Exercise data Block Start

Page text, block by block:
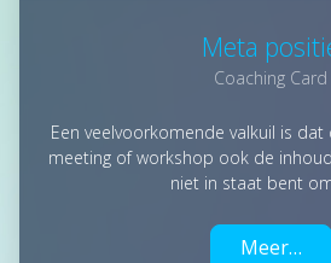
Meta
Coaching Card
Een veelvoorkomende valkuil is
meeting of workshop ook de
niet in staat bent
Meer…
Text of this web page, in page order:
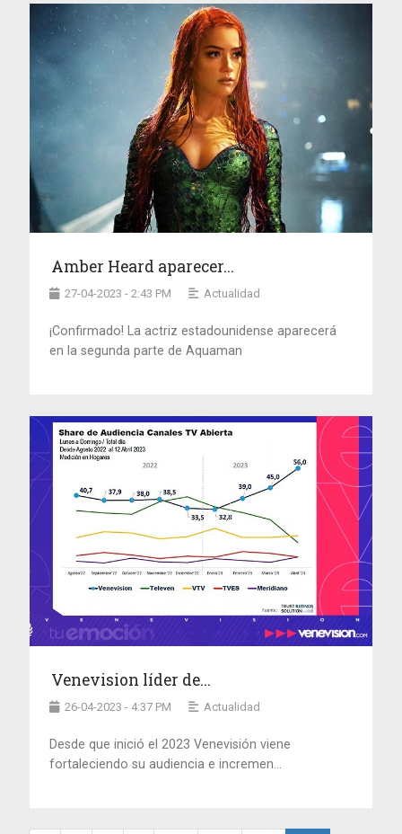
Amber Heard aparecer...
27-04-2023 - 2:43 PM Actualidad
¡Confirmado! La actriz estadounidense aparecerá
en la segunda parte de Aquaman
Venevision líder de...
26-04-2023 - 4:37 PM Actualidad
Desde que inició el 2023 Venevisión viene
fortaleciendo su audiencia e incremen...

Exercise data Block End

What is required
Leave out the pictures and retype every line above exactly.

Task solution
Page text, block by block:
Meta
Coaching Card
Een veelvoorkomende valkuil is
meeting of workshop ook de
niet in staat bent
Meer…
Text of this web page, in page order:
Amber Heard aparecer...
27-04-2023 - 2:43 PM Actualidad
¡Confirmado! La actriz estadounidense aparecerá
en la segunda parte de Aquaman
Venevision líder de...
26-04-2023 - 4:37 PM Actualidad
Desde que inició el 2023 Venevisión viene
fortaleciendo su audiencia e incremen...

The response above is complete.